My current infusion site with the "male plug" inserted in
it; the red spots above the site are from previous cannulas -
the sites take a quite while to heal.

I can't speak to the exact set up of all insulin pumps, but what Medtronic does is provide a male and female "plug" for the pump tubing.  The female part of the plug attaches to the tubing and covers the needle while it is disconnected from the infusion site.  The male plug is inserted into the infusion site to cover the exposed end of the cannula - this prevents water, soap, whatever really from getting into the cannula and therefore your system.

The disconnected tubbing and the "female cover"
So that should cover the logistics of taking it off to be in water, now on to the consequences... well as I have explained else where, the pump delivers both a basal insulin (background insulin) and a programmed bolus of insulin to cover food.  With it disconnected, the body doesn't receive any insulin and the longer this goes on the higher a diabetic's blood sugar will go.  Without ingesting more carbs, blood sugars shouldn't go up quickly, but if the pump is left off for more than say 30 minutes BGs will progressively go up with the body's natural hormone production cycle.  It's not the end of the world to let your sugars go up temporarily in order to have fun and swim (did I just use "fun" and "swim" in the same sentence?), but if you're pregnant or sick, it's generally not worth the risk.
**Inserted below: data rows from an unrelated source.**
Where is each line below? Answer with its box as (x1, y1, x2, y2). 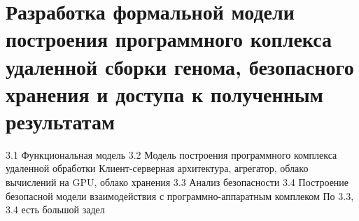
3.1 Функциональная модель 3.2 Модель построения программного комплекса (6, 147, 337, 162)
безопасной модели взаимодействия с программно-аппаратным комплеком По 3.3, (6, 188, 354, 203)
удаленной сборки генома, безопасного (6, 52, 354, 80)
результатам (6, 106, 115, 135)
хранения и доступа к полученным (6, 79, 323, 108)
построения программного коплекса (6, 24, 332, 53)
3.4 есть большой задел (6, 202, 105, 217)
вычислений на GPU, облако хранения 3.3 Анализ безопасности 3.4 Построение (6, 175, 349, 190)
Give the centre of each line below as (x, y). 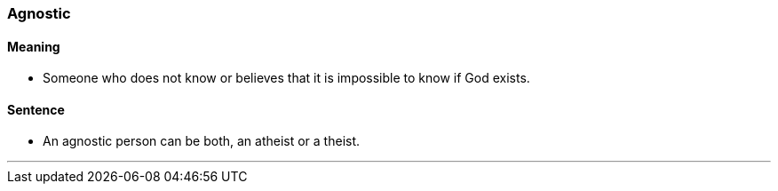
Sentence (36, 109)
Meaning (34, 46)
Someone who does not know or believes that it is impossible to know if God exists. (286, 78)
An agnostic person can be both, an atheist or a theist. (202, 141)
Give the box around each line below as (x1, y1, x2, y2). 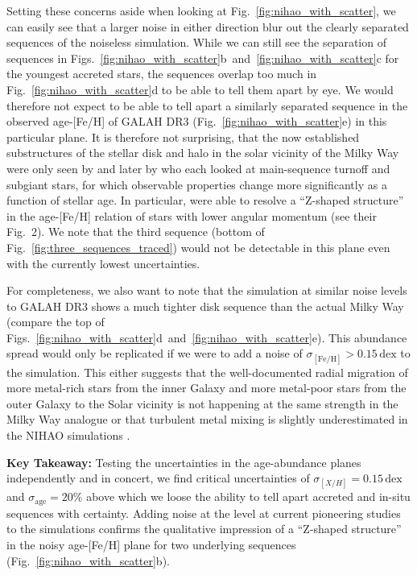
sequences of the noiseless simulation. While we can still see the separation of (6, 34, 386, 51)
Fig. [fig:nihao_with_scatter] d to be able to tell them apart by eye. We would (6, 81, 394, 97)
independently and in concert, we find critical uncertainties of (6, 470, 310, 486)
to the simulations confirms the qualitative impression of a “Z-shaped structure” (6, 520, 402, 537)
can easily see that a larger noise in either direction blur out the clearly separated (6, 18, 409, 35)
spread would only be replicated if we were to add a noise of (6, 345, 303, 362)
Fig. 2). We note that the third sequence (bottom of (6, 223, 265, 240)
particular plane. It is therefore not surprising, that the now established (6, 128, 360, 145)
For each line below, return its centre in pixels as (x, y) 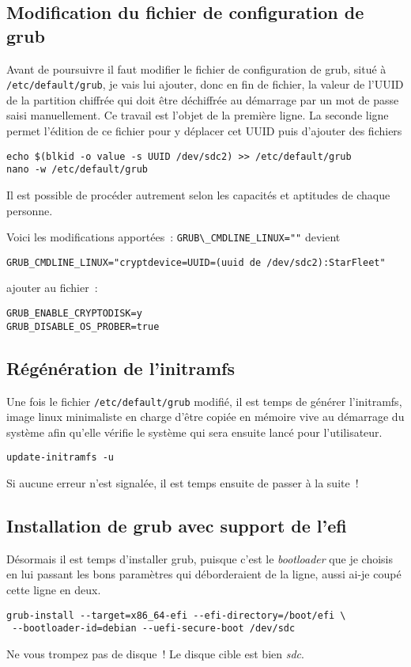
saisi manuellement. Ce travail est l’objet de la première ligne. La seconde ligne (198, 115)
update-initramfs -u (60, 458)
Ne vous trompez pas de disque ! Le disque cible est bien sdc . (155, 653)
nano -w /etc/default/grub (77, 170)
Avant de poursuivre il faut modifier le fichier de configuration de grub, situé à (196, 68)
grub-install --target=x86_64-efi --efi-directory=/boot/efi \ (176, 615)
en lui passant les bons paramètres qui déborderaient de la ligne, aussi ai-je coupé (204, 574)
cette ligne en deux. (54, 590)
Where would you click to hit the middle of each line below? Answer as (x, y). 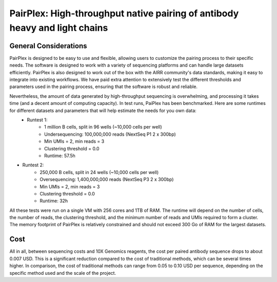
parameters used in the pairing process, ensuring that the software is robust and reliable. (103, 86)
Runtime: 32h (54, 201)
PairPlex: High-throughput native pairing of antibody (124, 13)
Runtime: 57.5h (60, 156)
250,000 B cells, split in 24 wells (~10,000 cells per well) (99, 172)
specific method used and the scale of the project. (63, 273)
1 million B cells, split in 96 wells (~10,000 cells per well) (103, 127)
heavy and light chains (59, 28)
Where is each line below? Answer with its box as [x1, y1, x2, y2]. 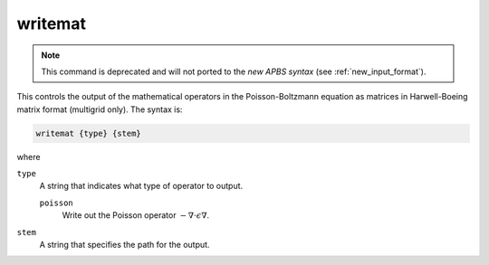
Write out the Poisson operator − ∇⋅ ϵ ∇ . [62, 210, 210, 221]
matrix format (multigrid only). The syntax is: [16, 104, 183, 115]
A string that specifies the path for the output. [39, 240, 210, 251]
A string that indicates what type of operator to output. [39, 181, 244, 192]
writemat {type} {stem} [35, 128, 142, 138]

One additional interesting thing to point out about the use of artificial insulin and water is that a diabetic should not take a shower or bath in hot water until all of the active insulin in their system is depleted.  The reason for this is that hot water, like exercise, increases the efficiency of insulin and can cause hypoglycemia.  Since this should be avoided whenever possible, I guess that old rule of "no swimming after eating" actually has a bit of credibility.


Fair enough? Make sense? ... Marco?

Thank you so so much for the question!! And, please, if any reader has a question go ahead and shoot it my way in an email or just post a response/comment.  I'm more than happy to tailor future posts to people's interests or curiosities!

2 comments:

  1. Go to www.myomnipod.com to learn about the pump I use. There is no disconnecting because the disposable pods are waterproof. Check it out!!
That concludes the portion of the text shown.